There are a few major exercises without which even the world’s best athletes can’t have a routine, and I’ll share them with you today. These exercises activate all the muscles in our body, and can be done anytime and anywhere because for them we only need goodwill and our body! No equipment, without complex devices, just we and our own weight!

1. Stretching

Stretching is the last part of the workout, but a very important part! Maybe It’s not the most exciting thing but it’s good for the flexibility of the muscles and we should do this routine every time we finish our fitness training. If we never stretch the muscles they become imbalanced and it will increase the risk of injuries and discomfort. When our muscles are flexible and stretchy then we are less restricted, we can move wider and do some exercises much better.

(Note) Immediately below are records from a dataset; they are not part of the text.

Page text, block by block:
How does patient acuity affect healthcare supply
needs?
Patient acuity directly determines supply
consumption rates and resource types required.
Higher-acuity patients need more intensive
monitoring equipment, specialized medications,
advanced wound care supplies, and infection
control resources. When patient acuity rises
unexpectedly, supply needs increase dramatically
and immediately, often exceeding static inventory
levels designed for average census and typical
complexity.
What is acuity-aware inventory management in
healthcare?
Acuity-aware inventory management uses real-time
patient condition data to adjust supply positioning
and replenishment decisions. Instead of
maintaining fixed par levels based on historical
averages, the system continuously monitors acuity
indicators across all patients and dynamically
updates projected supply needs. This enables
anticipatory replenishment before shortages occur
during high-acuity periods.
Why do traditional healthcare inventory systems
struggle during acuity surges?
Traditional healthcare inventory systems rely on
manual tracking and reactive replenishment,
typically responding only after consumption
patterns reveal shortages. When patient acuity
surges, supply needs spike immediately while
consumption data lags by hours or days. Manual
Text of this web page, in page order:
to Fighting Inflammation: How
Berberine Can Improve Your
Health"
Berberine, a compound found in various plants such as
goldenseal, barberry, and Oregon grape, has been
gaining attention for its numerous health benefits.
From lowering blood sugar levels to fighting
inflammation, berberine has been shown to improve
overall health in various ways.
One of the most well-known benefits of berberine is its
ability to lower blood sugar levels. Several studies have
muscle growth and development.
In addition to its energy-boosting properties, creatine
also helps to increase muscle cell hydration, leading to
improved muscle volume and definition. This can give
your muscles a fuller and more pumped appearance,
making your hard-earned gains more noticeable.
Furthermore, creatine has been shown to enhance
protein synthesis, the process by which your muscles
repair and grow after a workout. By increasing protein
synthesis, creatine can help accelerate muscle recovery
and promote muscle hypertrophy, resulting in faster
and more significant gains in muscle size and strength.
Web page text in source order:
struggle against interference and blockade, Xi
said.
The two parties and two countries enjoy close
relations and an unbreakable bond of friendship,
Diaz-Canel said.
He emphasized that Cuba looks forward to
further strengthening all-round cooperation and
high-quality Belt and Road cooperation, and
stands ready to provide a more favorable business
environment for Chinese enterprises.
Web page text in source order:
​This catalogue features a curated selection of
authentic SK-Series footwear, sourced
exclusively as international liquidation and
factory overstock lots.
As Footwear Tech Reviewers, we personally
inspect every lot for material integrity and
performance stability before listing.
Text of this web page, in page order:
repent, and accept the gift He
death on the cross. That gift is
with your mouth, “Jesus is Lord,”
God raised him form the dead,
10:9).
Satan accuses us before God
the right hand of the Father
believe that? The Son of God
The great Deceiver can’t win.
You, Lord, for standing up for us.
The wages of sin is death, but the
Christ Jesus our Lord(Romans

Stretching takes a little time. That’s why you must learn to enjoy this process! There are a lot of ways to stretch and here I’ll explain one of the most common ways to do it:

We stand tall with our feet hip-width apart. We inhale and bend forward our knees, lowering our head down exhaling. We keep our head, neck and shoulders relaxed. We wrap our arms around our legs and hold firmly 1-2 minutes and then we roll-up.

2. Plank

Plank is one of the most effective exercises you can do at home! Planks require little time, and you get the chance to achieve great results in a relatively short amount of time. I define it as an exercise created in hell with heavenly results! 🙂

Let’s do it! Put your hands directly under the shoulders, like you are going to do push-ups.  Ground the legs into the floor and squeeze the glutes to stay in a stable position. Fix your gaze in front of you on the floor so your head is in line with your back. 

Hold this position as long as you can, you can start with 20 seconds, and you will become more comfortable with plank pose as you continue to do it daily. This exercise is perfect for your body because it moves energy through your system and you will get nicely shaped and toned leg muscles, arms and glutes.

3. Sit-ups

Sit-Ups are an exercise that includes, abdominal part of the body, chest, lower back, neck, and hips. So it’s a multi-functional workout and its main target isn’t stomach fat but rather gaining muscles. With this exercise, we’ll build muscles, and while doing that we burn fat because muscle cells burn calories even when the workout is done and we are resting! The blessing of muscle activation!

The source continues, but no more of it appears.